Remove call to 'reset-permissions'.
* tests/gexp.scm ("gexp->derivation, store copy"): In BUILD-DRV, check
whether 'populate-store' canonicalizes permissions and timestamps.
* gnu/build/image.scm (initialize-root-partition): Pass #:reset-timestamps? #f
to 'register-closure'.
* gnu/build/vm.scm (root-partition-initializer): Likewise.
---
gnu/build/image.scm | 5 +-
gnu/build/vm.scm | 2 +-
guix/build/store-copy.scm | 103 +++++++++++++++++++++++++++-----------
tests/gexp.scm | 19 ++++++-
4 files changed, 95 insertions(+), 34 deletions(-)

Toggle diff (202 lines)
diff --git a/gnu/build/image.scm b/gnu/build/image.scm
index 640a784204..2857362914 100644
--- a/gnu/build/image.scm
+++ b/gnu/build/image.scm
@@ -196,9 +196,8 @@ register-closure."
(when register-closures?
(for-each (lambda (closure)
- (register-closure root
- closure
- #:reset-timestamps? #t
+ (register-closure root closure
+ #:reset-timestamps? #f
#:deduplicate? deduplicate?
#:wal-mode? wal-mode?))
references-graphs))
diff --git a/gnu/build/vm.scm b/gnu/build/vm.scm
index 287d099f79..30feaf800f 100644
--- a/gnu/build/vm.scm
+++ b/gnu/build/vm.scm
@@ -414,7 +414,7 @@ system that is passed to 'populate-root-file-system'."
(for-each (lambda (closure)
(register-closure target
(string-append "/xchg/" closure)
- #:reset-timestamps? copy-closures?
+ #:reset-timestamps? #f
#:deduplicate? deduplicate?))
closures)
(unless copy-closures?
diff --git a/guix/build/store-copy.scm b/guix/build/store-copy.scm
index ad551bca98..95dcb8e114 100644
--- a/guix/build/store-copy.scm
+++ b/guix/build/store-copy.scm
@@ -1,5 +1,5 @@
;;; GNU Guix --- Functional package management for GNU
-;;; Copyright © 2013, 2014, 2017, 2018 Ludovic Courtès <ludo@gnu.org>
+;;; Copyright © 2013, 2014, 2017, 2018, 2020 Ludovic Courtès <ludo@gnu.org>
;;;
;;; This file is part of GNU Guix.
;;;
@@ -17,7 +17,7 @@
;;; along with GNU Guix. If not, see <http://www.gnu.org/licenses/>.

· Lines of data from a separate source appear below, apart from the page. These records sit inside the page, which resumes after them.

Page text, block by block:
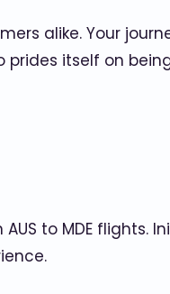
alike. Your
prides itself on
to MDE flights.
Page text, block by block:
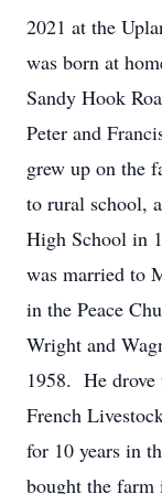
2021 at the
was born at
Sandy Hook
Peter and
grew up on the
to rural school,
High School in
was married to
in the Peace
Wright and
1958. He
French
for 10 years in
bought the

(define-module (guix build store-copy)
- #:use-module (guix build utils)
+ #:use-module ((guix build utils) #:hide (copy-recursively))
#:use-module (guix sets)
#:use-module (guix progress)
#:use-module (srfi srfi-1)
@@ -169,32 +169,83 @@ REFERENCE-GRAPHS, a list of reference-graph files."
(reduce + 0 (map file-size items)))
-(define (reset-permissions file)
- "Reset the permissions on FILE and its sub-directories so that they are all
-read-only."
- ;; XXX: This procedure exists just to work around the inability of
- ;; 'copy-recursively' to preserve permissions.

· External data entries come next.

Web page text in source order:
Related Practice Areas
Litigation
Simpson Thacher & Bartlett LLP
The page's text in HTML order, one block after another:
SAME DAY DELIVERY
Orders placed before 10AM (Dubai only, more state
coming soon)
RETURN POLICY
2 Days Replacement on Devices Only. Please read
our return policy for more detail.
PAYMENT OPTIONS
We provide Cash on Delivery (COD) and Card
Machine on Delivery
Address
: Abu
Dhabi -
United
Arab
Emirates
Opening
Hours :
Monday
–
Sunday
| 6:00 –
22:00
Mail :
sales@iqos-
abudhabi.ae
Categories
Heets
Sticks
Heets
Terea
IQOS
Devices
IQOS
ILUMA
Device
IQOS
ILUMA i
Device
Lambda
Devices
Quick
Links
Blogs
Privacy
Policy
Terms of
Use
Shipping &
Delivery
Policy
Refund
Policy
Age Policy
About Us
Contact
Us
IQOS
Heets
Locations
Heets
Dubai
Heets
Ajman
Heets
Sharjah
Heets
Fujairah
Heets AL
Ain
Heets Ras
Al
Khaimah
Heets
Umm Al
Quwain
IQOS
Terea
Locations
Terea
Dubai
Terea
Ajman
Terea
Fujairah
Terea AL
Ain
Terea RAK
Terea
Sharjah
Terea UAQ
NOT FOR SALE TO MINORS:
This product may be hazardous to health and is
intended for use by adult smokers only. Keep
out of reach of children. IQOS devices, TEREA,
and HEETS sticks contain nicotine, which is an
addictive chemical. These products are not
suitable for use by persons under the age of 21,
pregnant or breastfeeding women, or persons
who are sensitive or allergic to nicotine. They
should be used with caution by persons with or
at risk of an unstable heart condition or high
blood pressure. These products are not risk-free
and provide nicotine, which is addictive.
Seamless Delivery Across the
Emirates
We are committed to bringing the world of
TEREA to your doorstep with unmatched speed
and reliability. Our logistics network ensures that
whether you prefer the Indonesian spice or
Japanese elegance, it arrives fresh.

- (file-system-fold (const #t) ;enter?
- (lambda (file stat _) ;leaf
- (unless (eq? 'symlink (stat:type stat))
- (chmod file
- (if (zero? (logand (stat:mode stat)
- #o100))
- #o444
- #o555))))
- (const #t) ;down
- (lambda (directory stat _) ;up
- (chmod directory #o555))
- (const #f) ;skip
- (const #f) ;error
+;; TODO: Remove when the one in (guix build utils) has #:keep-permissions?,
+;; the fix for <https://bugs.gnu.org/44741>, and when #:keep-mtime? works for
+;; symlinks.
+(define* (copy-recursively source destination
+ #:key
+ (log (current-output-port))
+ (follow-symlinks? #f)
+ (copy-file copy-file)
+ keep-mtime? keep-permissions?)
+ "Copy SOURCE directory to DESTINATION. Follow symlinks if FOLLOW-SYMLINKS?

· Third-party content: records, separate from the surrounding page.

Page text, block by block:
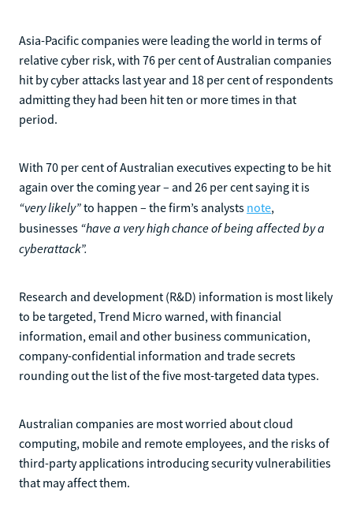
Asia-Pacific companies were leading the world in terms of
relative cyber risk, with 76 per cent of Australian companies
hit by cyber attacks last year and 18 per cent of respondents
admitting they had been hit ten or more times in that
period.
With 70 per cent of Australian executives expecting to be hit
again over the coming year – and 26 per cent saying it is
“very likely”to happen – the firm’s analysts note,
businesses “have a very high chance of being affected by a
cyberattack”.
Research and development (R&D) information is most likely
to be targeted, Trend Micro warned, with financial
information, email and other business communication,
company-confidential information and trade secrets
rounding out the list of the five most-targeted data types.
Australian companies are most worried about cloud
computing, mobile and remote employees, and the risks of
third-party applications introducing security vulnerabilities
that may affect them.
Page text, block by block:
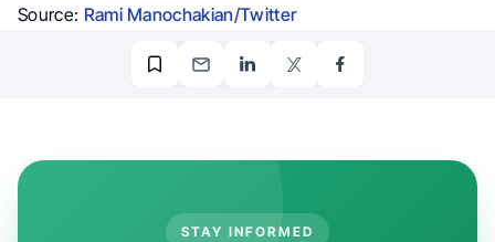
Source: Rami Manochakian/Twitter
STAY INFORMED

+is true; otherwise, just preserve them. Call COPY-FILE to copy regular files.
+When KEEP-MTIME? is true, keep the modification time of the files in SOURCE on
+those of DESTINATION. When KEEP-PERMISSIONS? is true, preserve file
+permissions. Write verbose output to the LOG port."
+ (define AT_SYMLINK_NOFOLLOW
+ ;; Guile 2.0 did not define this constant, hence this hack.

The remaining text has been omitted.